## [Assignment]
Leave out the pictures and repeat the entries below verbatim.
»»
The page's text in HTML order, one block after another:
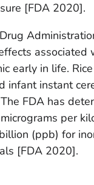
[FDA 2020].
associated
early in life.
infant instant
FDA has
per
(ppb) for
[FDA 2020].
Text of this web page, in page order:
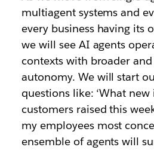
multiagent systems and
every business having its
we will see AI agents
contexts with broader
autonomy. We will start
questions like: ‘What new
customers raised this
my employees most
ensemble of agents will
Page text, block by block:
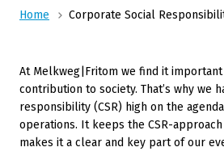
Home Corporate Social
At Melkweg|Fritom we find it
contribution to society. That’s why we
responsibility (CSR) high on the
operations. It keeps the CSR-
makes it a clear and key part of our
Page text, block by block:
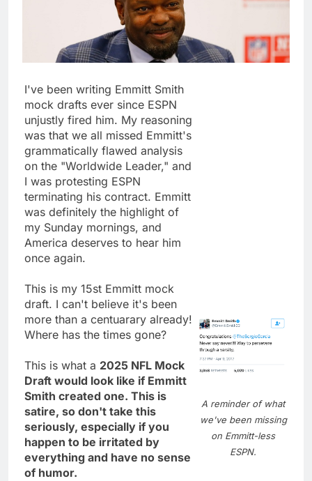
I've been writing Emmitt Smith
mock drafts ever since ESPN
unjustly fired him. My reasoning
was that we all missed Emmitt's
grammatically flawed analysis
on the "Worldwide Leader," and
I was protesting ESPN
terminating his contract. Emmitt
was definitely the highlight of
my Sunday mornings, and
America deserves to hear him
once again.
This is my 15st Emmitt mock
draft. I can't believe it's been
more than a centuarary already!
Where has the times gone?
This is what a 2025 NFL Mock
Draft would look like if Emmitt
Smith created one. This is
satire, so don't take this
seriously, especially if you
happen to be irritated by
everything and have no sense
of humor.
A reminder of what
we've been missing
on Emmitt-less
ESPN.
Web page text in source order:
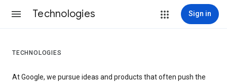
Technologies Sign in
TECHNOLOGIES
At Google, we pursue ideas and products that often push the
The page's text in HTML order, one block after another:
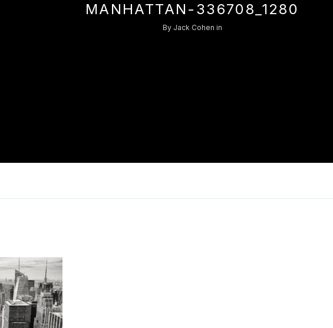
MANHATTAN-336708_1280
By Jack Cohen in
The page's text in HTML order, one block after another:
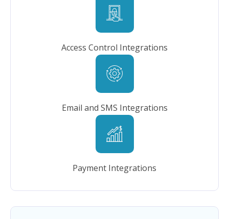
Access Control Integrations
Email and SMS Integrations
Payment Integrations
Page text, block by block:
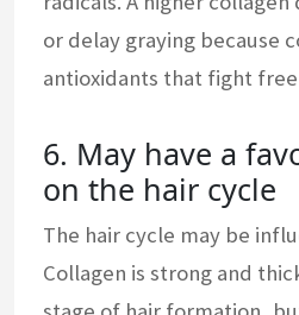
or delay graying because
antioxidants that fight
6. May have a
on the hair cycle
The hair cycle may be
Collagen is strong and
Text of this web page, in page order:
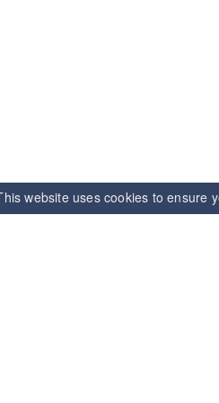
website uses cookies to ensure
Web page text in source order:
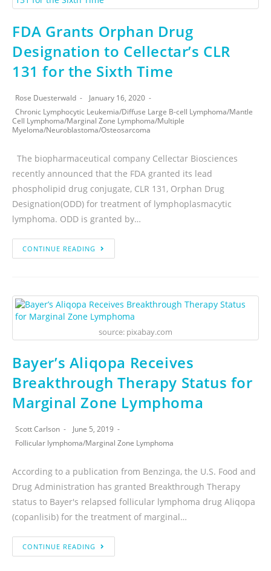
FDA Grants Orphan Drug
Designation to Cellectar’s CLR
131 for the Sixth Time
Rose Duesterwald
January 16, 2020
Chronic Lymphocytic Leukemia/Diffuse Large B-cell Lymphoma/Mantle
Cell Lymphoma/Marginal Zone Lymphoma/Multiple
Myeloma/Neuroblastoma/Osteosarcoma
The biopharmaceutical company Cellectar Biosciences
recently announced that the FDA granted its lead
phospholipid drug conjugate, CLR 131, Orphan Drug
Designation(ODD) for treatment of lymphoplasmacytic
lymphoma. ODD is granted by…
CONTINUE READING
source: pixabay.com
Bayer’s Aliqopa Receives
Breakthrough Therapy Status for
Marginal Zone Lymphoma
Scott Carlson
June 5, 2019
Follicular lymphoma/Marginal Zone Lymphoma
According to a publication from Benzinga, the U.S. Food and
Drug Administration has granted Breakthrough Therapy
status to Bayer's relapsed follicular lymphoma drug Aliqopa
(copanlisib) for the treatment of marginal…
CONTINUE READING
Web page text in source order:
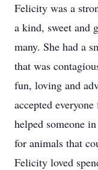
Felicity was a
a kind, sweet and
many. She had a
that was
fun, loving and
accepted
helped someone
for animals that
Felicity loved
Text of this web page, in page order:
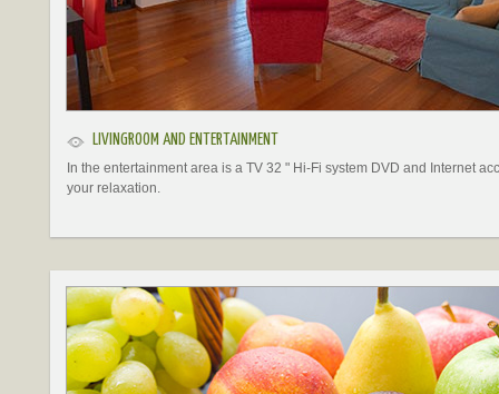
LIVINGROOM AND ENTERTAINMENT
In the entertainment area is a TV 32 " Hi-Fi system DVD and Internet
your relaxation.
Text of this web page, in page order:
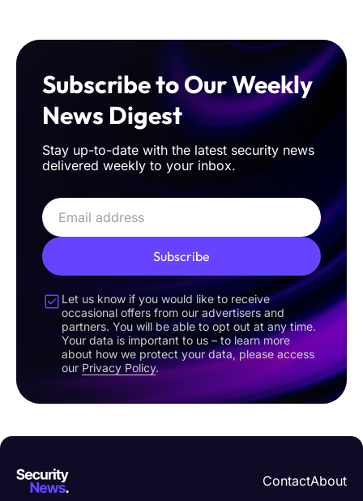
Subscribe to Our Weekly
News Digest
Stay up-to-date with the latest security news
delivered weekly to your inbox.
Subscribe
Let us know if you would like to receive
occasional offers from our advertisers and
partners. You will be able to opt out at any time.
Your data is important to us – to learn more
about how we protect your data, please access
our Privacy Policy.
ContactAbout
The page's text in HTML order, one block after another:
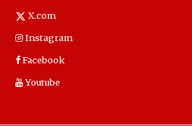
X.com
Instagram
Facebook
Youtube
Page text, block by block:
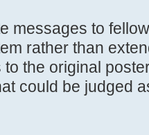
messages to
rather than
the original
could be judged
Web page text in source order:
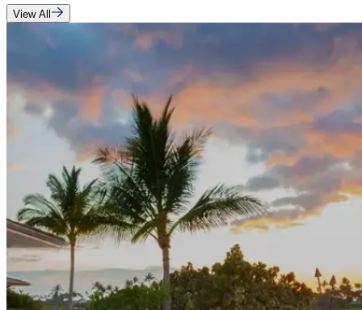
««
## [Result below]
The page's text in HTML order, one block after another:
[FDA 2020].
associated
early in life.
infant instant
FDA has
per
(ppb) for
[FDA 2020].
Text of this web page, in page order:
multiagent systems and
every business having its
we will see AI agents
contexts with broader
autonomy. We will start
questions like: ‘What new
customers raised this
my employees most
ensemble of agents will
Page text, block by block:
Home Corporate Social
At Melkweg|Fritom we find it
contribution to society. That’s why we
responsibility (CSR) high on the
operations. It keeps the CSR-
makes it a clear and key part of our
Page text, block by block:
I've been writing Emmitt Smith
mock drafts ever since ESPN
unjustly fired him. My reasoning
was that we all missed Emmitt's
grammatically flawed analysis
on the "Worldwide Leader," and
I was protesting ESPN
terminating his contract. Emmitt
was definitely the highlight of
my Sunday mornings, and
America deserves to hear him
once again.
This is my 15st Emmitt mock
draft. I can't believe it's been
more than a centuarary already!
Where has the times gone?
This is what a 2025 NFL Mock
Draft would look like if Emmitt
Smith created one. This is
satire, so don't take this
seriously, especially if you
happen to be irritated by
everything and have no sense
of humor.
A reminder of what
we've been missing
on Emmitt-less
ESPN.
Web page text in source order:
Technologies Sign in
TECHNOLOGIES
At Google, we pursue ideas and products that often push the
The page's text in HTML order, one block after another:
MANHATTAN-336708_1280
By Jack Cohen in
The page's text in HTML order, one block after another:
Access Control Integrations
Email and SMS Integrations
Payment Integrations
Page text, block by block:
or delay graying because
antioxidants that fight
6. May have a
on the hair cycle
The hair cycle may be
Collagen is strong and
Text of this web page, in page order:
website uses cookies to ensure
Web page text in source order:
FDA Grants Orphan Drug
Designation to Cellectar’s CLR
131 for the Sixth Time
Rose Duesterwald
January 16, 2020
Chronic Lymphocytic Leukemia/Diffuse Large B-cell Lymphoma/Mantle
Cell Lymphoma/Marginal Zone Lymphoma/Multiple
Myeloma/Neuroblastoma/Osteosarcoma
The biopharmaceutical company Cellectar Biosciences
recently announced that the FDA granted its lead
phospholipid drug conjugate, CLR 131, Orphan Drug
Designation(ODD) for treatment of lymphoplasmacytic
lymphoma. ODD is granted by…
CONTINUE READING
source: pixabay.com
Bayer’s Aliqopa Receives
Breakthrough Therapy Status for
Marginal Zone Lymphoma
Scott Carlson
June 5, 2019
Follicular lymphoma/Marginal Zone Lymphoma
According to a publication from Benzinga, the U.S. Food and
Drug Administration has granted Breakthrough Therapy
status to Bayer's relapsed follicular lymphoma drug Aliqopa
(copanlisib) for the treatment of marginal…
CONTINUE READING
Web page text in source order:
Felicity was a
a kind, sweet and
many. She had a
that was
fun, loving and
accepted
helped someone
for animals that
Felicity loved
Text of this web page, in page order:
LIVINGROOM AND ENTERTAINMENT
In the entertainment area is a TV 32 " Hi-Fi system DVD and Internet
your relaxation.
Text of this web page, in page order:
Subscribe to Our Weekly
News Digest
Stay up-to-date with the latest security news
delivered weekly to your inbox.
Subscribe
Let us know if you would like to receive
occasional offers from our advertisers and
partners. You will be able to opt out at any time.
Your data is important to us – to learn more
about how we protect your data, please access
our Privacy Policy.
ContactAbout
The page's text in HTML order, one block after another:
X.com
Instagram
Facebook
Youtube
Page text, block by block:
messages to
rather than
the original
could be judged
Web page text in source order:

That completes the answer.